According to a study done by Pepperdine University, if you had invested $1,000 in the Dow Jones Industrial Average every election cycle on January 1 of the first year of every Presidential term and sold on October 15th of the second year since 1950, your $1,000 would today be worth approximately $650 – not inflation adjusted. On the other hand, had you invested $1,000 on October 15th of the second year of every term and sold on December 31st of the last year of every Presidential term since 1950, your $1,000 would now be worth more than $70,000. Can this be a coincidence? I think not.

History shows us that fiscal and/or monetary stimulus shows up in the third and fourth year of terms, which in turn NORMALLY helps the economy and markets. The election comes, folks feel all warm and fuzzy, and then vote for the incumbent. At least this is supposed to be the way it works. But, alas, this time is truly different.

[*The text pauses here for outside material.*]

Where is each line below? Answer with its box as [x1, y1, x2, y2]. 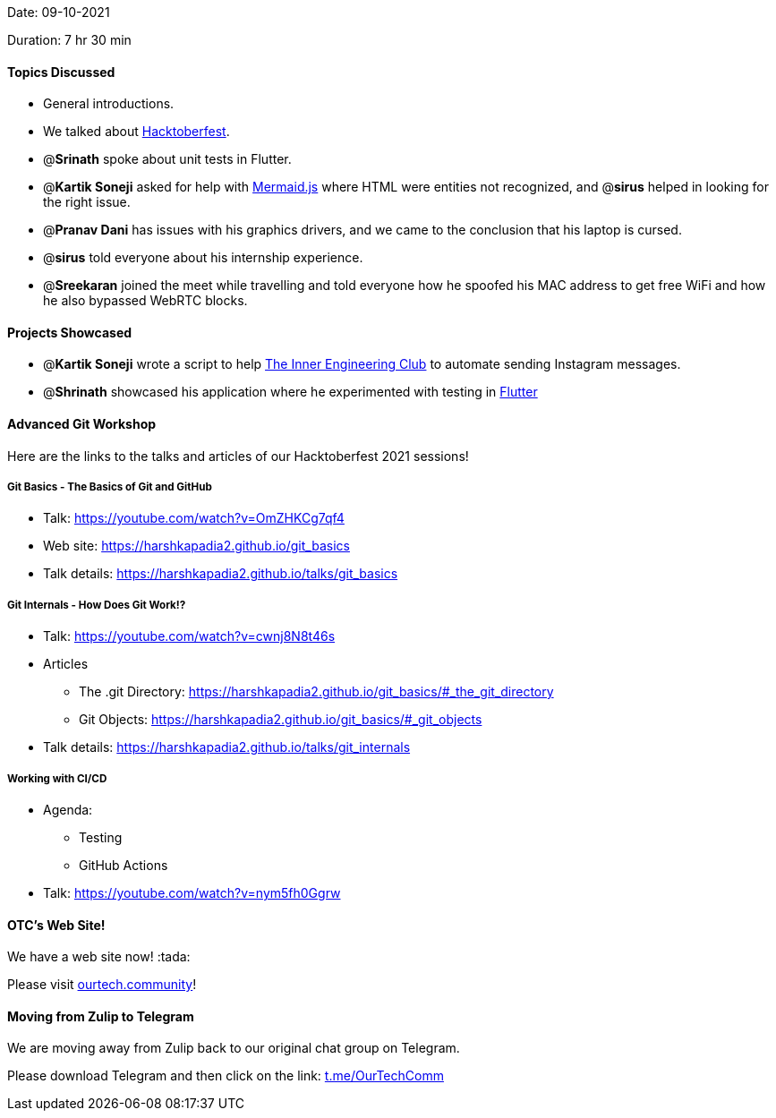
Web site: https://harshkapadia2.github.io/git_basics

We have seen every kind of stimulus known to man (and I am sure many still await additional stimulus from regulators before tomorrow comes) and yet the real economy and markets have not responded. It is like being a doctor calling for the crash cart and applying emergency technique available but eventually the doctor just has to pull the covers over the patient. I really do not like using that analogy at present as our family unexpectedly lost our 8-year-old Lab, Luke, last week, but it is the one that I think is the most appropiate. The patient, in this case, is the US and global economy, which are not responding to stimulus.

If I had told you a year ago that we would have the Fed back-stopping the JPM/Bear Stearns deal, the Fed creating all sorts of ridiculous term lending facilities, money supply growing at alarming rates and Fed funds falling from 5½% to 2%, you would think that the economy, credit and equity markets would be roaring, right?

They are roaring, but in the wrong direction. So once the election (which ought to be a delightful mud-slinging affair) is over, no matter who is victorious, the stimuli we have witnessed may very well be removed. And if the economy and markets haven’t responded to this latest round of record stimulus, just take a guess how they will do without it. Just imagine a cardiac ward without a crash cart and I think you will get the picture.

There are other reasons to expect a 2010 low as well. Secular bear markets tend to last 16 years or so, which for new folks in the business will feel like an eternity. The preceding secular bull market lasted 18 years from 1982 – 2000 and was the giddiest secular bull market of them all. With that incredible run now well behind us, we suggest that this current secular bear market will take the biggest toll as we recover from the last party-induced hangover of 1982 – 2000.

It is okay by us as we are positioned in a risk-averse fashion with tight risk controls firmly in place. In the midst of these long-term secular moves come shorter-term cyclical moves that last 3 to 4 years. Consider that the secular bear started in 2000 (at the height of the “dot-com” era) and began with a 3-year, gut wrenching, 50% cyclical bear move into 2003, which in turn led to a 4-year, 100% move back to the 2000 highs by 2007.

It’s funny how arithmetic works. If you had simply stayed invested the whole time from 2000 – 2007 you would have nothing to show for it except a lot of aggravation and used up “emotional capital”.